◆ **Problem details**:
Reproduce the closing part of the entries exactly: the line with "- With or Without" and all lines after it, ending with the last line, and nothing else.

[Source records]
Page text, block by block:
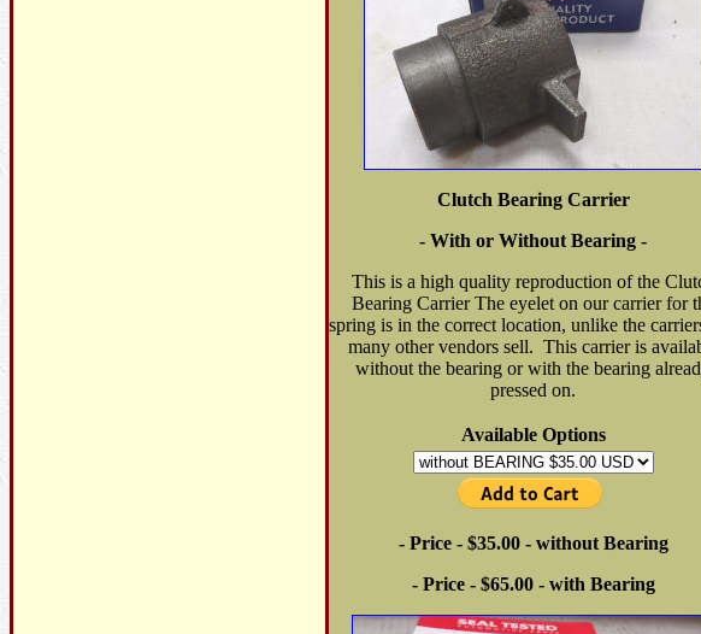
Clutch Bearing Carrier
- With or Without Bearing -
This is a high quality reproduction of the
Bearing Carrier The eyelet on our carrier for
spring is in the correct location, unlike the
many other vendors sell. This carrier is
without the bearing or with the bearing
pressed on.
Available Options
- Price - $35.00 - without Bearing
- Price - $65.00 - with Bearing

◆ **Problem solution**:
- With or Without Bearing -
This is a high quality reproduction of the
Bearing Carrier The eyelet on our carrier for
spring is in the correct location, unlike the
many other vendors sell. This carrier is
without the bearing or with the bearing
pressed on.
Available Options
- Price - $35.00 - without Bearing
- Price - $65.00 - with Bearing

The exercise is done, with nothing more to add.